Batwa pygmy phenotype-associated genomic regions. (A) Manhattan plot of results for admixture mapping analysis of Batwa stature. SNPs passing the genome-wide level of significance at FDR = 0.30 (29 genomic regions), FDR = 0.25 (18 regions), and FDR 0.20 (13 regions) are highlighted in yellow, orange, and red, respectively. (B) Proportion of positive correlations between Batwa stature (corrected for genome-wide Bakiga ancestry) and local level of Bakiga ancestry for pygmy phenotype-associated regions identified by the admixture mapping analysis at the three FDR cutoffs. Observed results are indicated by orange asterisks; the proportions of positive correlations are 0.92, 0.83, and 0.76 for FDR = 0.20, 0.25, and 0.30, respectively. Black squares and dashed lines indicate mean and 95% CI results, respectively, from a permutation analysis in which admixture mapping was performed 100 times after permuting the stature estimates among individuals. Genomic regions significantly associated with stature in each permutation (always fewer than observed in the original data analysis) were stored and ultimately pooled across all of the permutations (separately for each of the three FDR cutoffs). From these pools, we drew 100 random samples of significant regions for each cutoff to match the observed number of significant regions from the original analysis and computed the proportion of regions from each random sample with positive stature–ancestry correlations.

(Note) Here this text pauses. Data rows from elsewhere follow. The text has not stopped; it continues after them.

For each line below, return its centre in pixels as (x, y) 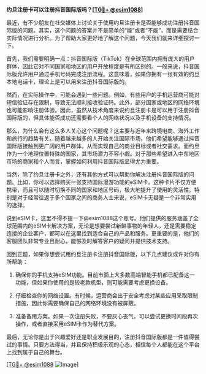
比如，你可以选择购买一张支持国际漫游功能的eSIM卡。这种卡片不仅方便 (107, 182)
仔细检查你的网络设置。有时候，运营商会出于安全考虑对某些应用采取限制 (106, 296)
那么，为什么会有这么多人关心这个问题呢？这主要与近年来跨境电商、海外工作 (103, 131)
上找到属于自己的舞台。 (36, 352)
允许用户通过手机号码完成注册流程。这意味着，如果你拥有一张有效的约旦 (108, 74)
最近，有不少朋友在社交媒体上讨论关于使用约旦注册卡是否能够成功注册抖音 (100, 23)
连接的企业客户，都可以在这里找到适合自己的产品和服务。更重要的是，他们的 (103, 233)
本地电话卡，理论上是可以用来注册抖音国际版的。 (68, 82)
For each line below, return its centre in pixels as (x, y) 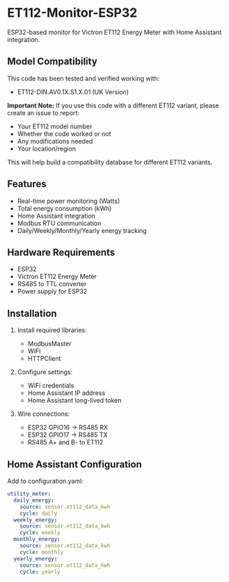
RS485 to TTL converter (52, 284)
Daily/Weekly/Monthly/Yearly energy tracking (82, 230)
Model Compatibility (52, 62)
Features (27, 184)
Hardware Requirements (61, 252)
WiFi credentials (51, 386)
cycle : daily (39, 513)
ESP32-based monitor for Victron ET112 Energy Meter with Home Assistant (114, 32)
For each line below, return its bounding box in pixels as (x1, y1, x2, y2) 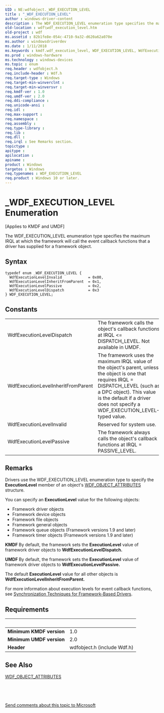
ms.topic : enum (5, 62, 38, 67)
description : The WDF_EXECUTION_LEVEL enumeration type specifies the (5, 21, 154, 26)
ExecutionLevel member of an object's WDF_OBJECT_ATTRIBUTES (5, 482, 141, 488)
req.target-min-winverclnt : (5, 80, 64, 85)
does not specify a (97, 400, 141, 407)
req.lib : (5, 130, 25, 135)
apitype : (5, 148, 25, 153)
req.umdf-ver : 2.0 (5, 94, 45, 98)
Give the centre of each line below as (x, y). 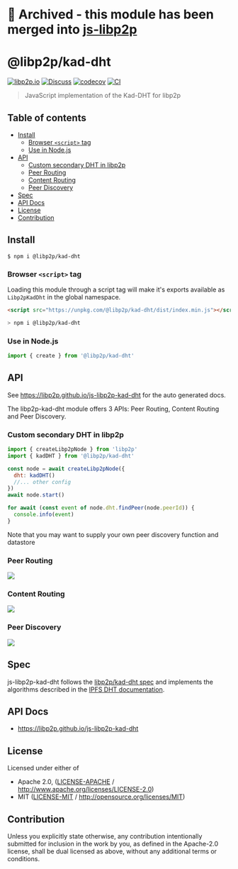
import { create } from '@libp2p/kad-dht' (71, 356)
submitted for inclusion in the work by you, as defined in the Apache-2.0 (113, 843)
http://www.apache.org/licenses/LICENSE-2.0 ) (86, 790)
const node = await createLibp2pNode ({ (66, 469)
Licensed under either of (43, 768)
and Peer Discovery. (37, 416)
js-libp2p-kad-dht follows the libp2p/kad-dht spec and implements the (110, 682)
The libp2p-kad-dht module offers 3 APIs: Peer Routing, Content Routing (113, 409)
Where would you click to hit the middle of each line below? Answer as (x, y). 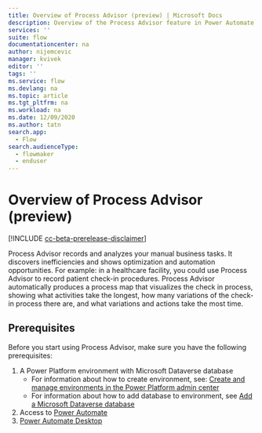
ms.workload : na (35, 111)
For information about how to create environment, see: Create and (138, 379)
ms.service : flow (36, 81)
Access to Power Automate (64, 412)
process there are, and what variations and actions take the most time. (129, 304)
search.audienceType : (44, 147)
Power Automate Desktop (61, 420)
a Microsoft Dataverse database (83, 404)
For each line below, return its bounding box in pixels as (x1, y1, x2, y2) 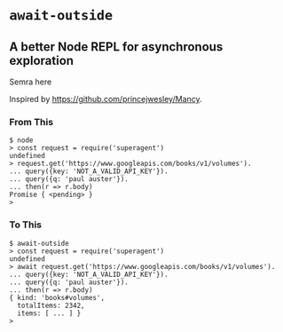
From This (9, 115, 54, 128)
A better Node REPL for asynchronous (9, 39, 224, 54)
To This (9, 218, 43, 231)
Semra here (9, 76, 52, 87)
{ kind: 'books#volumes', (9, 293, 105, 302)
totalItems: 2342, (17, 301, 86, 310)
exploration (9, 52, 74, 68)
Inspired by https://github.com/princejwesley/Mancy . (9, 94, 202, 104)
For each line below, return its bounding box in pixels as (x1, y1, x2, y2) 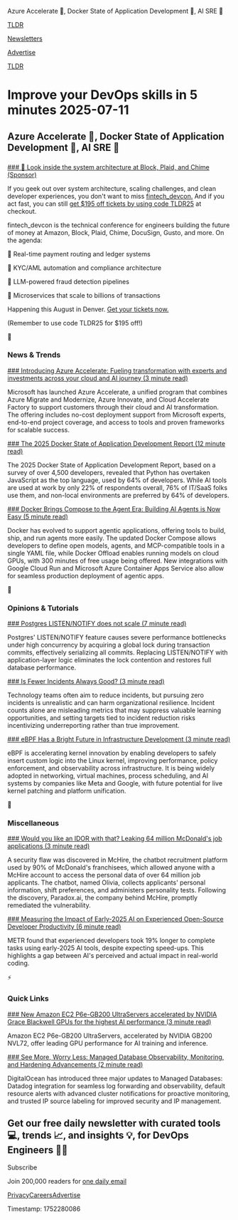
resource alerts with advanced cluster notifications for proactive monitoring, (7, 1089, 230, 1098)
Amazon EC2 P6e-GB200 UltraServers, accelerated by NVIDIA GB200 (7, 1031, 212, 1040)
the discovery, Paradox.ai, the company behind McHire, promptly (7, 894, 198, 902)
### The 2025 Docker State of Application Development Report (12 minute (7, 439, 226, 448)
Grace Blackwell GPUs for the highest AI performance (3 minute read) (7, 1017, 212, 1026)
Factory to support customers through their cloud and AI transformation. (7, 402, 219, 411)
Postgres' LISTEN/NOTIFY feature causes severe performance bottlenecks (7, 633, 227, 642)
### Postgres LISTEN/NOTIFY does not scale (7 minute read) (7, 620, 187, 628)
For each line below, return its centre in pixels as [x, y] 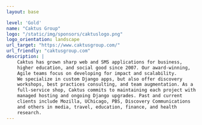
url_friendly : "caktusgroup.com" [48, 51]
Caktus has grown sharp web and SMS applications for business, [100, 62]
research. [30, 112]
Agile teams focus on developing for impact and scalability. [97, 73]
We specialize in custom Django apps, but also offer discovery [100, 79]
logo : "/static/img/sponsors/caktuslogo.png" [64, 34]
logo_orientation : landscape [43, 40]
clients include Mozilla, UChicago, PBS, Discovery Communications [104, 101]
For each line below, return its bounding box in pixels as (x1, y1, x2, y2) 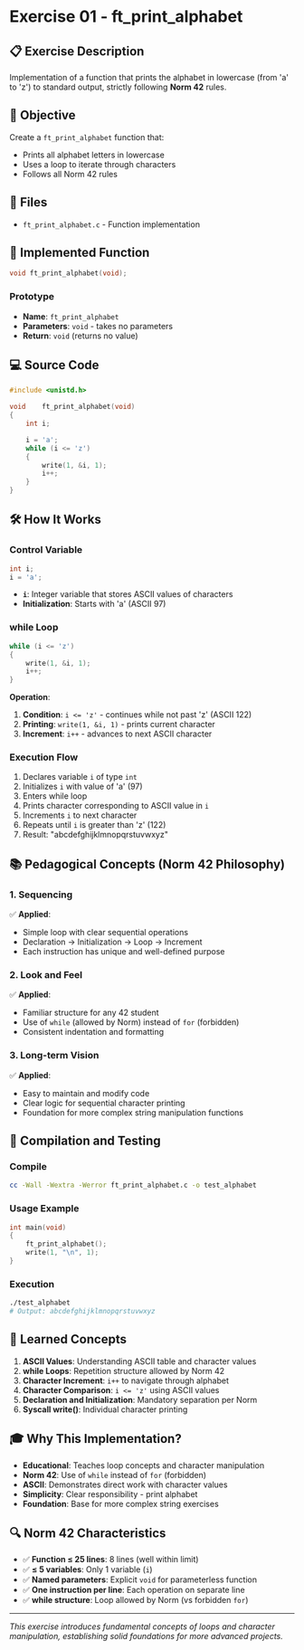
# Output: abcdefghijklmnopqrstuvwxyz (9, 1307, 156, 1316)
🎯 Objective (9, 108, 76, 123)
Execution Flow (9, 751, 79, 763)
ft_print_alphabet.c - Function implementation (22, 219, 201, 230)
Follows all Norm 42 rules (22, 168, 118, 179)
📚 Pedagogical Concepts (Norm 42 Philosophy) (9, 857, 285, 872)
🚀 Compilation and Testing (9, 1133, 161, 1149)
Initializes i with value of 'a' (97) (22, 781, 143, 792)
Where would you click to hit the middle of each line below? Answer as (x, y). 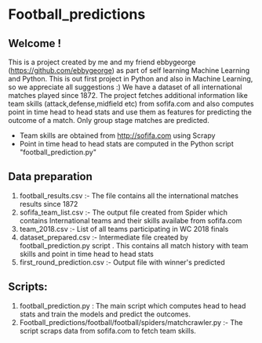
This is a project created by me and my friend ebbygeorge (102, 62)
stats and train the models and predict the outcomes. (105, 314)
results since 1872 (49, 204)
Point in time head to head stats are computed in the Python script (126, 144)
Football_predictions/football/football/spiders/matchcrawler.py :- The (131, 322)
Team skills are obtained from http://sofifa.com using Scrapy (117, 135)
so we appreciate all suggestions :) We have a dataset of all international (125, 87)
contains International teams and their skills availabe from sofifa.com (131, 220)
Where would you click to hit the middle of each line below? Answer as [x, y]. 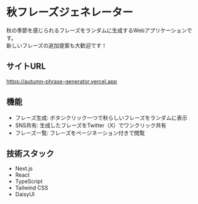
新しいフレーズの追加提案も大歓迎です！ [57, 45]
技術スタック [30, 153]
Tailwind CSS [31, 188]
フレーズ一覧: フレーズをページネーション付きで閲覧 [80, 133]
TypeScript [29, 182]
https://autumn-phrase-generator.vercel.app [62, 81]
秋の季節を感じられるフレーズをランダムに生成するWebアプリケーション [97, 30]
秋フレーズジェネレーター [70, 12]
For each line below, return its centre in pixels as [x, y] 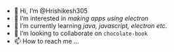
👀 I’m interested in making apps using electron [81, 18]
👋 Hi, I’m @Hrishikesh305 [51, 11]
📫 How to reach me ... [46, 41]
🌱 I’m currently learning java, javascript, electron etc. [91, 26]
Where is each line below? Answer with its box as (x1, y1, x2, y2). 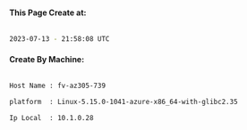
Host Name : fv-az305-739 (9, 81, 106, 91)
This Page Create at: (9, 7, 87, 18)
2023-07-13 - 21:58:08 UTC (9, 35, 110, 44)
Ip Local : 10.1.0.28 (9, 114, 94, 123)
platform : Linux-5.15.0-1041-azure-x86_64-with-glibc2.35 (9, 98, 239, 107)
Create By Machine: (9, 53, 85, 64)
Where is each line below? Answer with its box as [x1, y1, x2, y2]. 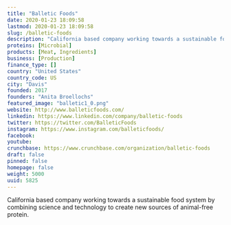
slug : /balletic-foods [7, 29, 72, 37]
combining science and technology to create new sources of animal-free [7, 203, 213, 211]
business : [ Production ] [7, 55, 76, 62]
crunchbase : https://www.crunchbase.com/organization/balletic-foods [7, 145, 211, 152]
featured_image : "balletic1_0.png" [7, 100, 109, 107]
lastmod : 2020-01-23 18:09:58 [7, 23, 94, 30]
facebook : [7, 132, 36, 139]
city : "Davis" [7, 81, 48, 88]
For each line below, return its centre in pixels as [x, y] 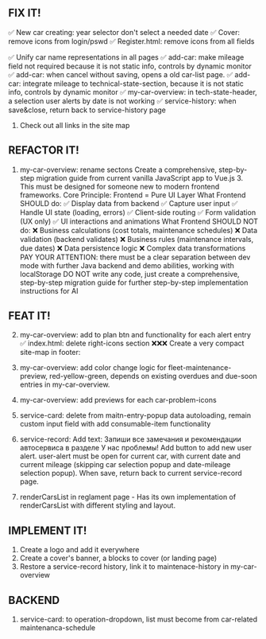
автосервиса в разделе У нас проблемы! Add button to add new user [136, 448]
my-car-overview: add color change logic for [93, 368]
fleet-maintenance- [200, 368]
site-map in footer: [50, 353]
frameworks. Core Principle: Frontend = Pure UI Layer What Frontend [133, 195]
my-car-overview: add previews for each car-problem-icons [118, 400]
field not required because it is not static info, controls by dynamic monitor [130, 66]
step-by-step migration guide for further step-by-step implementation [134, 282]
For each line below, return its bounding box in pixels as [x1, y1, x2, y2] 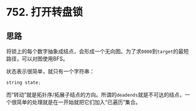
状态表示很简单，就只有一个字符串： [6, 68, 95, 75]
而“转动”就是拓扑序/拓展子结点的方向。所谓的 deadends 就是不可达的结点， [6, 91, 185, 98]
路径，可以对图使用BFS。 [6, 55, 68, 62]
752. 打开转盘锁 [6, 5, 83, 19]
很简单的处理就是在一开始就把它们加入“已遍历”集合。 [11, 99, 141, 106]
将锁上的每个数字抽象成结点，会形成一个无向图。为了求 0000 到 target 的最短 [6, 48, 189, 55]
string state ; [6, 80, 42, 85]
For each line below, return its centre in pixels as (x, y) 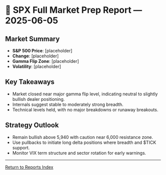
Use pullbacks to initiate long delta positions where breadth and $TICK (84, 142)
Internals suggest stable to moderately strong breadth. (68, 104)
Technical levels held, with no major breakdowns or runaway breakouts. (85, 109)
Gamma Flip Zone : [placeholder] (45, 61)
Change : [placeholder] (36, 56)
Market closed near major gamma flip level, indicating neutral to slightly (85, 94)
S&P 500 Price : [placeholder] (42, 51)
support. (21, 147)
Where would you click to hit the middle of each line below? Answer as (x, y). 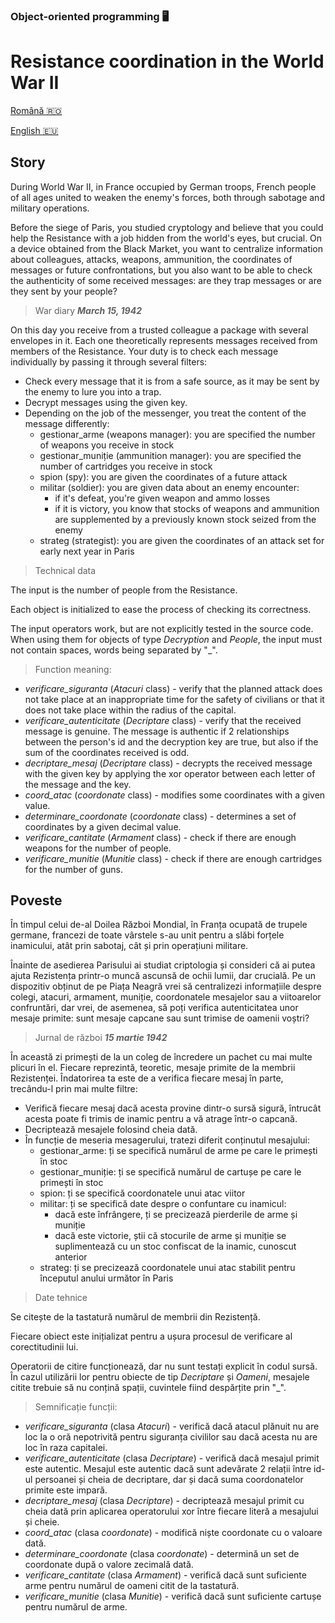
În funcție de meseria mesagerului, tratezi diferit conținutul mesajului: (167, 1140)
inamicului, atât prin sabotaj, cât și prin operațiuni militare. (129, 946)
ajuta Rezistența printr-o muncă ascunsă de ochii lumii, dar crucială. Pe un (163, 976)
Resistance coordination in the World (167, 61)
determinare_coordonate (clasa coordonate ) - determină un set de (162, 1554)
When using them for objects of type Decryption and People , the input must (166, 639)
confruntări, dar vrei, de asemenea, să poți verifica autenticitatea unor (154, 1008)
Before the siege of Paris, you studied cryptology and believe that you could (167, 227)
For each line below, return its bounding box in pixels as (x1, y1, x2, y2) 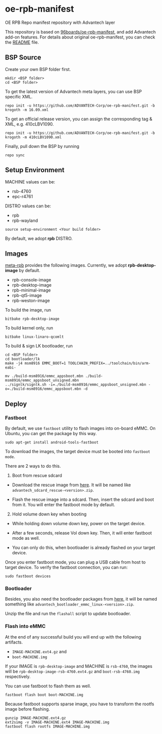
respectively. (5, 673, 31, 679)
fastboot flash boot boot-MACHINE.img (5, 692, 83, 697)
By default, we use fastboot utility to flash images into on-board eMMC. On (5, 425, 156, 431)
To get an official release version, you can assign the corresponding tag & (5, 116, 153, 122)
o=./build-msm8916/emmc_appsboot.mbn (5, 386, 81, 391)
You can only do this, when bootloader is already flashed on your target (12, 545, 155, 550)
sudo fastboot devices (5, 574, 51, 579)
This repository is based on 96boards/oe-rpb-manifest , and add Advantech (5, 29, 156, 35)
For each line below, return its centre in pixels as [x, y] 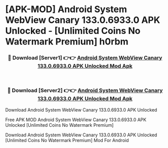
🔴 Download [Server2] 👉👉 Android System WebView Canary [85, 91]
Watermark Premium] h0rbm [67, 42]
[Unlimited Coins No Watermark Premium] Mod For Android [67, 140]
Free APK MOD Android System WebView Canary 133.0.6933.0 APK [76, 120]
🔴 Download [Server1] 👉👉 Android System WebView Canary [85, 58]
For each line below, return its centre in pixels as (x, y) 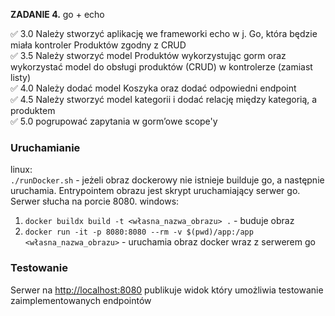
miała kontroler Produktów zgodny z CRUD (98, 45)
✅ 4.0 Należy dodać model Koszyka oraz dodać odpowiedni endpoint (153, 88)
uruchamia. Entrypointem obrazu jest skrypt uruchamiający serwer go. (155, 191)
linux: (21, 170)
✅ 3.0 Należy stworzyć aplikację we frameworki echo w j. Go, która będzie (164, 33)
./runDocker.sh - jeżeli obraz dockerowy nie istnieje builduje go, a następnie (167, 180)
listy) (20, 77)
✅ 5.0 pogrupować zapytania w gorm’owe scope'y (114, 121)
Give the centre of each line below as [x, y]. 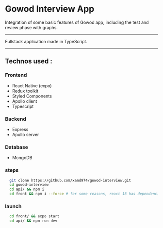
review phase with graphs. [32, 27]
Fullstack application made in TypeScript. [46, 41]
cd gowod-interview [29, 185]
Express [20, 129]
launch [13, 206]
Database [16, 147]
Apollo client [24, 101]
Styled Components [32, 96]
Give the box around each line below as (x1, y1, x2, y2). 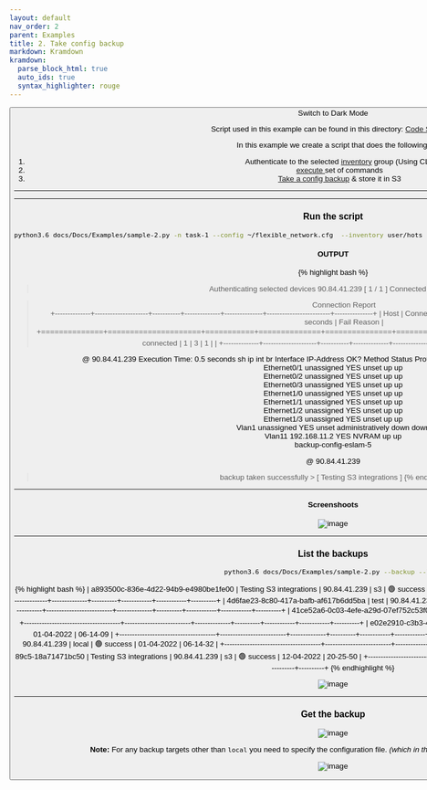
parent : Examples (9, 30, 76, 39)
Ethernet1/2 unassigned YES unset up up (263, 406, 403, 416)
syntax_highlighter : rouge (17, 81, 120, 90)
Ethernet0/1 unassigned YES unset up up (263, 363, 403, 373)
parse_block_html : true (17, 65, 108, 74)
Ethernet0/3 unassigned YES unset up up (263, 380, 403, 390)
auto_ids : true (17, 73, 76, 82)
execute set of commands (296, 165, 383, 174)
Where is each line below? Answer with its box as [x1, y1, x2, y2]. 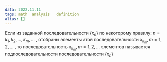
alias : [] [5, 16, 26, 21]
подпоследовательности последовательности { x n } [5, 51, 114, 58]
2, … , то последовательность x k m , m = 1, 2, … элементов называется [5, 44, 151, 52]
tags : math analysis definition [5, 12, 79, 17]
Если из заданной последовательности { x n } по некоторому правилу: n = [5, 30, 160, 37]
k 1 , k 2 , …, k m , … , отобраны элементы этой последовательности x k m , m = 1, [5, 37, 162, 45]
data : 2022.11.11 [5, 7, 41, 12]
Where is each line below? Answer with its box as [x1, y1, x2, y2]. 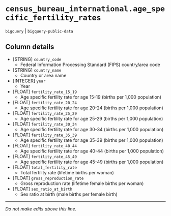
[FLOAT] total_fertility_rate [12, 164, 77, 170]
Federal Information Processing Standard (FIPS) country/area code [20, 61, 160, 68]
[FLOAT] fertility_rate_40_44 [12, 142, 77, 148]
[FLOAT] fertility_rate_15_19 [12, 88, 77, 95]
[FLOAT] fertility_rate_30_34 [12, 121, 77, 127]
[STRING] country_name [12, 67, 62, 73]
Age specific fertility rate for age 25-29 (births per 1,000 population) [20, 115, 163, 121]
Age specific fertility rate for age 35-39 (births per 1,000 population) [20, 137, 164, 143]
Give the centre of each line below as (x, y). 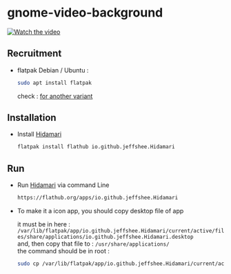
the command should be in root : (63, 251)
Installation (32, 118)
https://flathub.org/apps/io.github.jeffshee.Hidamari (98, 198)
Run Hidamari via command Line (63, 185)
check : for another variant (55, 96)
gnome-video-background (85, 13)
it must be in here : (44, 224)
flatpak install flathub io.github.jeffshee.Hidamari (96, 147)
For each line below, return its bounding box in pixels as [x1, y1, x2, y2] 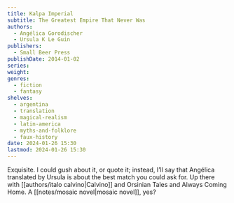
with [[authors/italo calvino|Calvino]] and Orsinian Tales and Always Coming [7, 181, 228, 188]
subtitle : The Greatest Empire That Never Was [7, 17, 146, 24]
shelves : [7, 95, 33, 102]
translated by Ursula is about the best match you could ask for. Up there [7, 173, 215, 181]
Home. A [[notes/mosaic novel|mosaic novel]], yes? [7, 188, 156, 196]
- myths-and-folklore [13, 127, 77, 134]
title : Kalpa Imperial [7, 10, 74, 17]
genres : [7, 75, 30, 82]
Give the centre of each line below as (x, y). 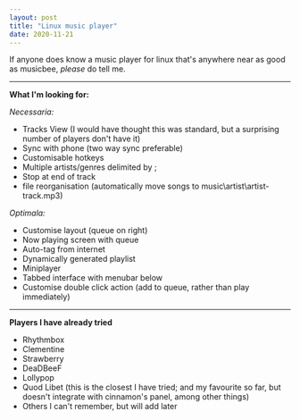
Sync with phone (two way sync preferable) (102, 148)
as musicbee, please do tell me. (68, 69)
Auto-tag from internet (63, 249)
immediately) (46, 297)
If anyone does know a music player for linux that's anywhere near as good (147, 60)
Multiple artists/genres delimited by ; (90, 167)
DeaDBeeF (42, 368)
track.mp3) (42, 196)
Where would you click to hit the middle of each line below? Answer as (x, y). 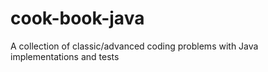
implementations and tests (65, 56)
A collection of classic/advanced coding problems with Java (134, 46)
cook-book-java (77, 18)
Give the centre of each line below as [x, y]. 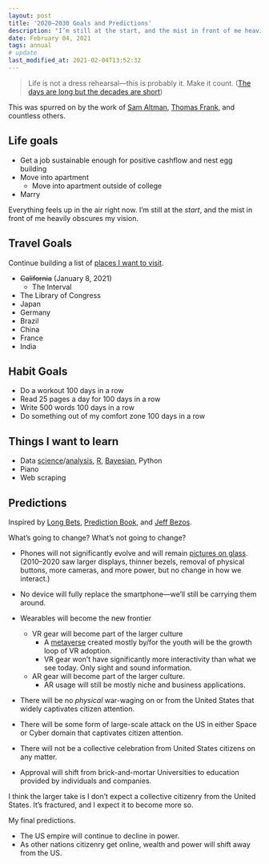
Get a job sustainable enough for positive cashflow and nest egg [126, 160]
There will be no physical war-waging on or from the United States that [137, 700]
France [32, 338]
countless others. [37, 115]
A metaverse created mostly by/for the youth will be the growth [148, 642]
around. [33, 602]
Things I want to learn [64, 441]
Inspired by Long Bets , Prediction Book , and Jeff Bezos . [100, 522]
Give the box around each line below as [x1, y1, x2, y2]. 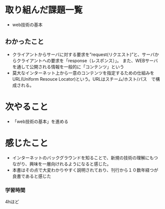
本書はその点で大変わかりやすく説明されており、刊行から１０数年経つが [12, 167, 159, 173]
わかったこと [5, 37, 44, 46]
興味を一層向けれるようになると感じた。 [29, 161, 111, 167]
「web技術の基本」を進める [12, 119, 69, 124]
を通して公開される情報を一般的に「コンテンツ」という [12, 63, 124, 69]
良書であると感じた [12, 173, 52, 179]
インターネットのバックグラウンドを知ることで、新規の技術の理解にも [12, 154, 154, 160]
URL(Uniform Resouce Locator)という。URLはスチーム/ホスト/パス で [12, 76, 156, 82]
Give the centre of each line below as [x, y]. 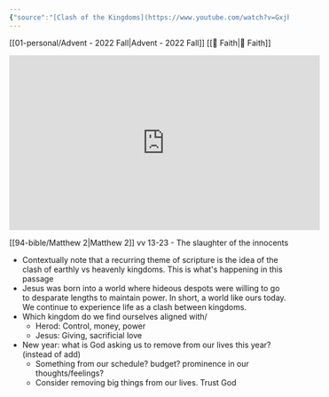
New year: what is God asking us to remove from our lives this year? [146, 345]
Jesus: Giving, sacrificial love [89, 335]
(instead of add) [51, 354]
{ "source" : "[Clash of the [57, 17]
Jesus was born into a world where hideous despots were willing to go [151, 288]
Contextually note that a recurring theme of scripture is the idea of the [150, 259]
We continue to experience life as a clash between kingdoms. [134, 306]
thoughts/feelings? [70, 373]
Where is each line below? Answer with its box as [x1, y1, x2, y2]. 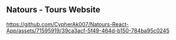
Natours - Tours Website [6, 5, 101, 15]
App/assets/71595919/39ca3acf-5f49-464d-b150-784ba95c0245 [6, 27, 170, 34]
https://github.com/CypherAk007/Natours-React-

The proportion of observed regions with positive stature–ancestry correlations is significantly greater than expected based on the permutation results for the two most stringent FDR cutoffs (P < 0.01, P = 0.01, and P = 0.07 for FDR = 0.20, 0.25, and 0.30, respectively).

Fig. 4.

Cross-population analysis of selection signatures for pygmy phenotype-associated genomic regions. (A) Boxplot and fold-change comparisons of |iHS| and median F_ST values for SNPs located inside (In) vs. outside (Out) the 16 Batwa pygmy phenotype-associated regions identified by admixture mapping and supported by GEMMA (21). P values were computed with Wilcoxon tests. Fold-change = (median In − median Out)/median In. (B) Similar comparisons of |iHS| and median F_ST values for SNPs located inside versus outside 66 genomic regions previously reported to be associated with stature variation among west central African rainforest hunter-gatherers (6, 29). The Batwa are east central African rainforest hunter-gatherers and the Baka are west central African rainforest hunter-gatherers. The Bakiga and Nzebi/Nzime, respectively, are their Bantu-speaking agricultural neighbors.